We have a deck of $2n$ cards.
We will shuffle it in a particular way:
Split the deck into a lower half $A$ and an upper half $B$. Each will have $n$ cards.
Merge $A$ and $B$ to create a new deck $C$, such that all cards in $A$ are in the same order in $A$ as in $C$, and all cards in $B$ are in the same order in $B$ as in $C$.
Equivalently:
Split the deck into a lower half $A$ and an upper half $B$. Each will have $n$ cards.
Create an empty new deck. Take one card either from the bottom of $A$ or the bottom of $B$, and add it to the top of the new deck. Repeat until $A$ and $B$ are empty.
For example, this is a valid shuffle for $n=5$:
Start: $[1, 2, 3, 4, 5, 6, 7, 8, 9, 10]$
Split: $A=[1, 2, 3, 4, 5], B=[6, 7, 8, 9, 10]$
Merge: $[1, 6, 7, 2, 3, 4, 8, 5, 9, 10]$
Let $P(n, m)$ be the number of possible permutations of a deck of cards after shuffling in this way $m$ times.
What is $P(n, m)$?
I tried the first few cases in hopes that I might stumble upon a formula, but I got stuck at $m=2$.
$m=0$
There is only one possible permutation of the deck, which is whatever it starts as.
$P(n, 0)=1$
$m=1$
With only one shuffle, every possible shuffle produces a different end permutation. By the second definition of the shuffle, we can uniquely select a shuffle by picking which $n$ of the $2n$ final positions will come from $A$, or equivalently, from $B$. For each such combination there is one shuffle.
$P(n, 1)=\binom{2n}{n}$
$m=2$
At this point I'm stumped. I think the basic combinatorics I used so far won't work for $m\ge 2$.
We may define a shuffle operator $p$ which for a permutation produces the set of permutations reachable by one shuffle. We may then define it for a set of permutations like so:
$p\{v_1,v_2,v_3,\cdots,v_k\}=pv_1\cup pv_2\cup pv_3\cup \cdots \cup pv_k$
Then we can define our permutations counting function based on this shuffle operator and the identity permutation:
$P(n, m) = |p^m I_n|$
This is pretty much the problem statement, so it wouldn't count as a solution.

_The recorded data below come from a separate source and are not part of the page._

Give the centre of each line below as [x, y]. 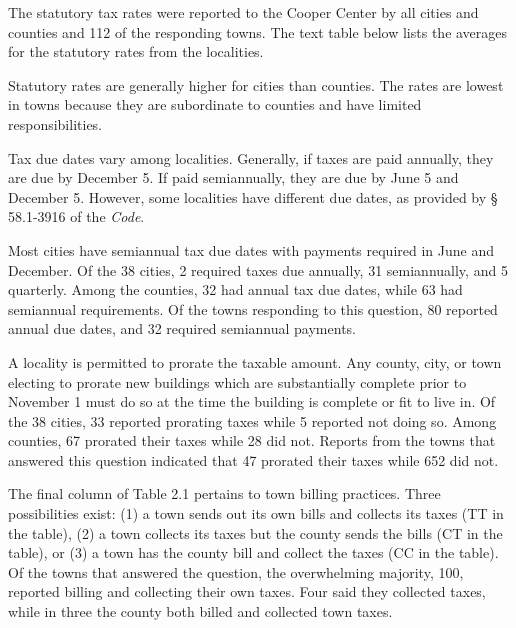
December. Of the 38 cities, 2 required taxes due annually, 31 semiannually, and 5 [258, 269]
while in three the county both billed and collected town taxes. [200, 611]
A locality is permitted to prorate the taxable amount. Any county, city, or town [255, 361]
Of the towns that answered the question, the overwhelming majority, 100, [236, 571]
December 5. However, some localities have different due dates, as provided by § [253, 196]
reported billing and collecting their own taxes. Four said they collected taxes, [247, 591]
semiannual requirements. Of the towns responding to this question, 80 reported [253, 308]
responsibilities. [55, 123]
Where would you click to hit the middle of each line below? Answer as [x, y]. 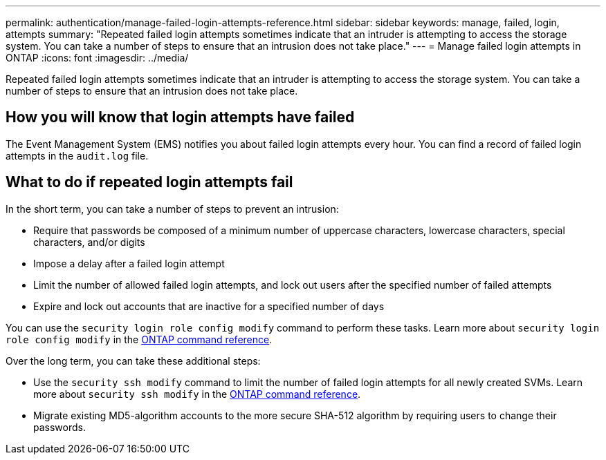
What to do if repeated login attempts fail [149, 182]
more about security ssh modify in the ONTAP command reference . [197, 394]
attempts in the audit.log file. [77, 155]
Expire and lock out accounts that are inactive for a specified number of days [209, 306]
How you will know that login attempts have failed [180, 117]
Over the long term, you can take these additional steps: [133, 361]
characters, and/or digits [89, 242]
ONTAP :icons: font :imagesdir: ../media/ [97, 58]
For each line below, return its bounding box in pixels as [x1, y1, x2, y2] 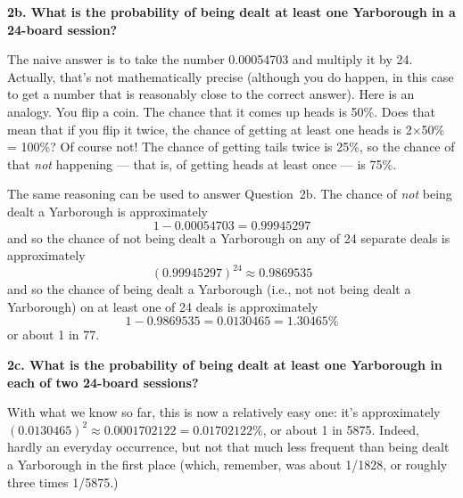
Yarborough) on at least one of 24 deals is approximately [7, 297, 318, 315]
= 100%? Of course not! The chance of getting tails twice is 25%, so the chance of [7, 137, 455, 156]
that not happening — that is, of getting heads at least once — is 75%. [7, 154, 397, 173]
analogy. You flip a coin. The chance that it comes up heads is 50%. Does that [7, 102, 435, 120]
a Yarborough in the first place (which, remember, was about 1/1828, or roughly [7, 454, 448, 473]
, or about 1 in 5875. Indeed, [262, 420, 419, 438]
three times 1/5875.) [7, 472, 119, 491]
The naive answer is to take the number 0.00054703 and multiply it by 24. [7, 50, 413, 69]
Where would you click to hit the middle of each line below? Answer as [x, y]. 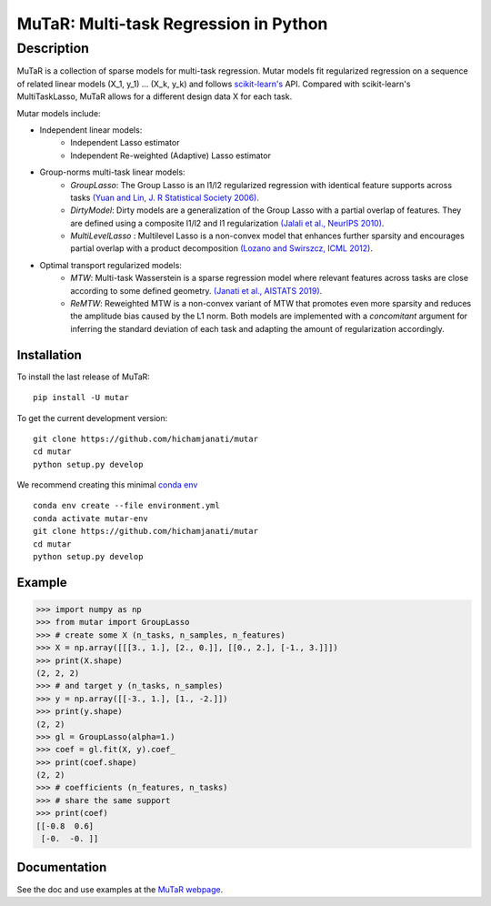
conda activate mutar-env [91, 518]
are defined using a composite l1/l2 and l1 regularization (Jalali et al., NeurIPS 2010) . [227, 223]
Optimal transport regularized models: [110, 265]
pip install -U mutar [81, 398]
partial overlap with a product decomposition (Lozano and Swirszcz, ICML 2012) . [221, 248]
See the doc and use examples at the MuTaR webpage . [120, 889]
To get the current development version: [92, 418]
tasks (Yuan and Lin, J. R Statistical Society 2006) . [165, 197]
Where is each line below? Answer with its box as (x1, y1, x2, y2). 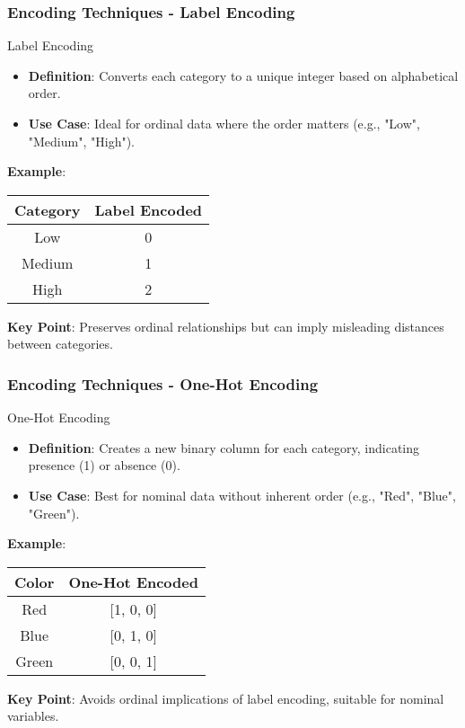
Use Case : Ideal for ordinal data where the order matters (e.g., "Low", (28, 114, 420, 132)
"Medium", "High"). (28, 131, 135, 150)
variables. (7, 706, 59, 725)
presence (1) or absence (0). (28, 456, 180, 475)
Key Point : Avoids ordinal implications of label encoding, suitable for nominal (7, 688, 444, 707)
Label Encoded (94, 199, 203, 220)
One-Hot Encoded (68, 571, 198, 592)
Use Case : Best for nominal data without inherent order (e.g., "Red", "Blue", (28, 485, 456, 504)

At each application of $p$ after the first, some permutations will be produced multiple times. I would try the overcounting method but I don't know which permutations will be duplicated and how many times. I don't think a working solution would be based on overcounting, since there is a bound $P(n,m)\le (2n)!$ but no bound on the overcount, and it seems silly to subtract a huge number of duplicates from a huge overcount to get a comparatively small true count.